[Opening THE RECORDS section]

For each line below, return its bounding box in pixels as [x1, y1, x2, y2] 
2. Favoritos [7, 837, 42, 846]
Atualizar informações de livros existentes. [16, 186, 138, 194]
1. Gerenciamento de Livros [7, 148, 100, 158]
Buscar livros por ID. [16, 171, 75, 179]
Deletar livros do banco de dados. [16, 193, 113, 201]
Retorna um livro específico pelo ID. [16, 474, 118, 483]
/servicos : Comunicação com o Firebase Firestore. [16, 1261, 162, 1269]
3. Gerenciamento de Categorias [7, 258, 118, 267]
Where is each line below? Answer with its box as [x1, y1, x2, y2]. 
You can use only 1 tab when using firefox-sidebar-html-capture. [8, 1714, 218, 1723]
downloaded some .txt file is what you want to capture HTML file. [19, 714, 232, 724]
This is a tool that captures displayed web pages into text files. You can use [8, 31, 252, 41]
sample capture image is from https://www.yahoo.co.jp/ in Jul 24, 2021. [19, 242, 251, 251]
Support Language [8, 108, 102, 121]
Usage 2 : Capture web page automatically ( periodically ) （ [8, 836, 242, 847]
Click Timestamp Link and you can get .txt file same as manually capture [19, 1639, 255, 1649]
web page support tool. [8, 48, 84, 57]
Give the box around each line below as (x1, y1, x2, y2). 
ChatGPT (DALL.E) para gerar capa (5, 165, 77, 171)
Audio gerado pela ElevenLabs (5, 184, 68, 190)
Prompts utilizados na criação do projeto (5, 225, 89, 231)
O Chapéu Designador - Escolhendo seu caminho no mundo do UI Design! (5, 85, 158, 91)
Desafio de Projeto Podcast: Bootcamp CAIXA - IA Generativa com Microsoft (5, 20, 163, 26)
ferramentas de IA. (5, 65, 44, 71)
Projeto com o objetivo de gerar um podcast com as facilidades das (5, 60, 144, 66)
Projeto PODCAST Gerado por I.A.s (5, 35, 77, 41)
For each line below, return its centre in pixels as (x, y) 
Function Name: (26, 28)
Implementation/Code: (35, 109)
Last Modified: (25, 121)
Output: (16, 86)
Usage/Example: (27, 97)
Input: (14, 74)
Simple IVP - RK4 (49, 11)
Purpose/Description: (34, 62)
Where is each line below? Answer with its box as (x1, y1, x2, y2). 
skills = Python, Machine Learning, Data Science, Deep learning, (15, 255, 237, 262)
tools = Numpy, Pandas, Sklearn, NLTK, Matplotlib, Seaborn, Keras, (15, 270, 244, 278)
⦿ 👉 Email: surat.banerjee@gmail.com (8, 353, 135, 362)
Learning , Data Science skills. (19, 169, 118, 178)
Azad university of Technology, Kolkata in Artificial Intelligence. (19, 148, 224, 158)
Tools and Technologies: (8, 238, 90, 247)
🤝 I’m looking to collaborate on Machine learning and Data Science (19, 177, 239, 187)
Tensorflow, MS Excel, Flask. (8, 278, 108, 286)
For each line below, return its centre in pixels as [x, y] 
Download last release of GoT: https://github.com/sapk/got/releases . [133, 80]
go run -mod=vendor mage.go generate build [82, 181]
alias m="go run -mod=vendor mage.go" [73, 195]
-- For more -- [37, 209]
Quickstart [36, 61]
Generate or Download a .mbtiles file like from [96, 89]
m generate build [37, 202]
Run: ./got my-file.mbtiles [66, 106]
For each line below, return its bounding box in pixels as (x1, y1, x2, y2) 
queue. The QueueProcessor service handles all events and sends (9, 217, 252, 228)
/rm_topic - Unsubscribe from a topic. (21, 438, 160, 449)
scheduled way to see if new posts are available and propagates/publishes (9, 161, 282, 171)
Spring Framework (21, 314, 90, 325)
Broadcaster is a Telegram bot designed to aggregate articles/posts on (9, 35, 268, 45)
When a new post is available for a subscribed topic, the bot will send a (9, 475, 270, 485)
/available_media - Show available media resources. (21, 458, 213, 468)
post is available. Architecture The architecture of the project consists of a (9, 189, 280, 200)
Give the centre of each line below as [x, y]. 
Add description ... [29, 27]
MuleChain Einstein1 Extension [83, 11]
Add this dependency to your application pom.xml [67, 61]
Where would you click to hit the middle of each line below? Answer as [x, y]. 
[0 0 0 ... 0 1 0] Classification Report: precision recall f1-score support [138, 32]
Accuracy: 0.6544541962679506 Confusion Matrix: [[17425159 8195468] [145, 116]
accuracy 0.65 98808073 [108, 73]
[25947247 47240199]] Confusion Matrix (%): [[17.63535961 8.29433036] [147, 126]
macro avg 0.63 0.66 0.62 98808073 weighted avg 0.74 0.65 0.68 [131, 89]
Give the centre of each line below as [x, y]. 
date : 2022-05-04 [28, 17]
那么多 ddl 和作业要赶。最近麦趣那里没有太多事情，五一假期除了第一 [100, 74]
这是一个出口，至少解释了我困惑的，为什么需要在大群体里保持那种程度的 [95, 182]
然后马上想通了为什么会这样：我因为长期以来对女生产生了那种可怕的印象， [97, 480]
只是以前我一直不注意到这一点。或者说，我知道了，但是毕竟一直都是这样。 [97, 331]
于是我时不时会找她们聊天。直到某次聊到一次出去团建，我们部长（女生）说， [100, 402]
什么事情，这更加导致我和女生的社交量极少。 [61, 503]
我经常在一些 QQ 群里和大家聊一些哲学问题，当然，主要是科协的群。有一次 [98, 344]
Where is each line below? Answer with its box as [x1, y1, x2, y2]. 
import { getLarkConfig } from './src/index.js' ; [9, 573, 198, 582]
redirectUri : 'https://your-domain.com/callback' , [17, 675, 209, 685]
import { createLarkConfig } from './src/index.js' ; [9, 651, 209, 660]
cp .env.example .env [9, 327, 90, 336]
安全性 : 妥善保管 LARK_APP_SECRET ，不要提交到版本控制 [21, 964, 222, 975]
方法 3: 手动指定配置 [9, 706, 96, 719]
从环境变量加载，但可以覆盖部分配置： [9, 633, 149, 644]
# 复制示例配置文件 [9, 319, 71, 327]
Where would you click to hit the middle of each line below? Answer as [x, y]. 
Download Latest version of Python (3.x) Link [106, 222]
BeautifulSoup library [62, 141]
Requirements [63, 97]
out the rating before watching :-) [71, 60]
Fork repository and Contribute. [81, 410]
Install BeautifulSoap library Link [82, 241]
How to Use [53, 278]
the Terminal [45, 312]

[Closing THE RECORDS section]
[Opening THE RECORDS section]

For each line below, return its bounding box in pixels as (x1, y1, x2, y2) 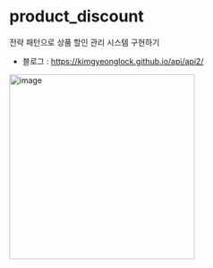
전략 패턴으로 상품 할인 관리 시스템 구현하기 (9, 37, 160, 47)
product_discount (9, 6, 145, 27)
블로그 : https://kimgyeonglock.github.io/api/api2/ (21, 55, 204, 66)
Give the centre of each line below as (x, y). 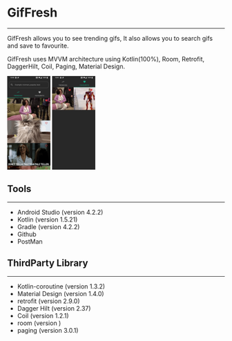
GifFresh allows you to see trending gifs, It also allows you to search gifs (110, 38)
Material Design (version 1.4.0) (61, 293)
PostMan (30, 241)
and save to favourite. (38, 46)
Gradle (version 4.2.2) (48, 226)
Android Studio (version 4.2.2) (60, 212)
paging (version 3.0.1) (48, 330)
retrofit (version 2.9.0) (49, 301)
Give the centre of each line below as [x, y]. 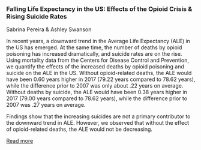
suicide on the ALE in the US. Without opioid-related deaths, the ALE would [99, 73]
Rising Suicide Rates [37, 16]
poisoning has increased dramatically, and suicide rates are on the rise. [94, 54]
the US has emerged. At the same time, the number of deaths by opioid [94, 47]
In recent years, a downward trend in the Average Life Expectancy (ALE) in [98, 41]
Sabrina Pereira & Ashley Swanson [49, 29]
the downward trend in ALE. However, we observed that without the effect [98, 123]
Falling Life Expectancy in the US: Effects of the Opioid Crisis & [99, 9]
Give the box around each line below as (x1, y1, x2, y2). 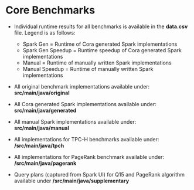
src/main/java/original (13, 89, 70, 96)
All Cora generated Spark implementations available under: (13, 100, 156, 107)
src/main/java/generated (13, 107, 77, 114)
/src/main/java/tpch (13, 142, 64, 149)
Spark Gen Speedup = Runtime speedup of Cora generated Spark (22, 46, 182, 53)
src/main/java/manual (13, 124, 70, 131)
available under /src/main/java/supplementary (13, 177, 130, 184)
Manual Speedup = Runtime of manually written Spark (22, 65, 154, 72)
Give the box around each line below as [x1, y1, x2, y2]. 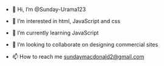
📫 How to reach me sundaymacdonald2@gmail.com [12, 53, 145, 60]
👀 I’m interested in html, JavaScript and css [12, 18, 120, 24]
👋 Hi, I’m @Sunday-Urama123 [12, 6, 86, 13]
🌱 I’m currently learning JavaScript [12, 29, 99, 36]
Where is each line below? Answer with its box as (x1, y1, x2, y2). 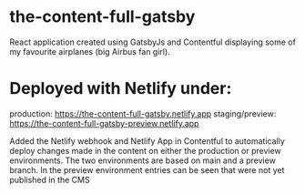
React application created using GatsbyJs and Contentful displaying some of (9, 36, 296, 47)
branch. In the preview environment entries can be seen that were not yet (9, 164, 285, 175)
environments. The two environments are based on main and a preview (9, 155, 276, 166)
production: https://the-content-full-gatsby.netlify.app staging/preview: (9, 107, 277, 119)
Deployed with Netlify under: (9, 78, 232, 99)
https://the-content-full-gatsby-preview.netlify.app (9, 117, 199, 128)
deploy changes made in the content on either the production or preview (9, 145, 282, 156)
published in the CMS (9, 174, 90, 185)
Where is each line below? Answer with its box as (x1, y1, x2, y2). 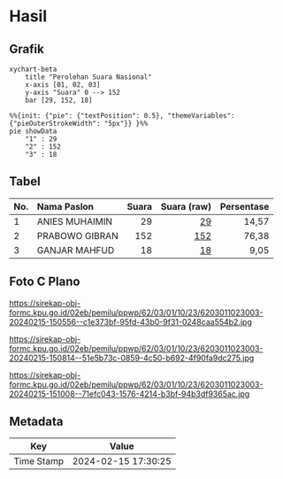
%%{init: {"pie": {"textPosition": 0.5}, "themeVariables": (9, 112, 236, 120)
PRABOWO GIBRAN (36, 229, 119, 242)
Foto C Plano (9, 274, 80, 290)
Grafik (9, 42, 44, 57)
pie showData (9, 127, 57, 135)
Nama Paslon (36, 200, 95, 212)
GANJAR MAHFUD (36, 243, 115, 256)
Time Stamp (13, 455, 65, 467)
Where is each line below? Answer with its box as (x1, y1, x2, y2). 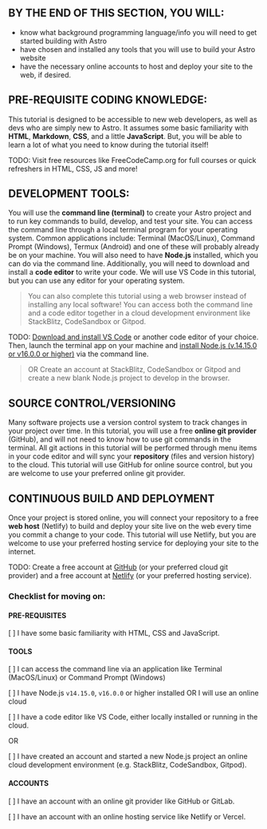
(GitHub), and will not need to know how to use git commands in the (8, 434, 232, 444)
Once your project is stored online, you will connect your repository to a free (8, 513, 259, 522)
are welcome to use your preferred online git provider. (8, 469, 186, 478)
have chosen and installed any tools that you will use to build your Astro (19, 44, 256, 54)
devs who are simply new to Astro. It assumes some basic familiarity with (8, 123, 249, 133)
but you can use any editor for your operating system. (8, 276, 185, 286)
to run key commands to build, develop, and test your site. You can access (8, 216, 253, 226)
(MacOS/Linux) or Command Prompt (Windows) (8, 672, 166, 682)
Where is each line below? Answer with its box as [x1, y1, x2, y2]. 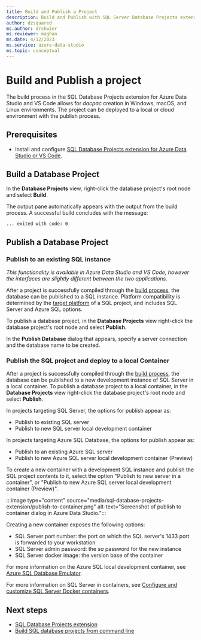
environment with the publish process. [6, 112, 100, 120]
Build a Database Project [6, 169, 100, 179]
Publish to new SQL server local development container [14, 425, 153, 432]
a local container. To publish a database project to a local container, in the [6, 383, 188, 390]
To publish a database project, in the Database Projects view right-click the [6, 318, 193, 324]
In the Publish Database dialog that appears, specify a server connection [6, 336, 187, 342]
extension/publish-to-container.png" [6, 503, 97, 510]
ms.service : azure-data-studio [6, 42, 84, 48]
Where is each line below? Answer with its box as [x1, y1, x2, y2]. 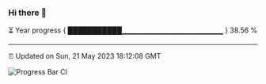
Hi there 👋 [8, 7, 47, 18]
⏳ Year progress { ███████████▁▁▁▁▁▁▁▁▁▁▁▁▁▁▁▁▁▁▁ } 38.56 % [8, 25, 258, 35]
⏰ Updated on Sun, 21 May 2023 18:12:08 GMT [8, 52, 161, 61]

[Closing THE RECORDS section]

**BRIEF**
For the entries above, please state how many lines contain the string "Science"; give the number and nothing else.

**RESULT**
3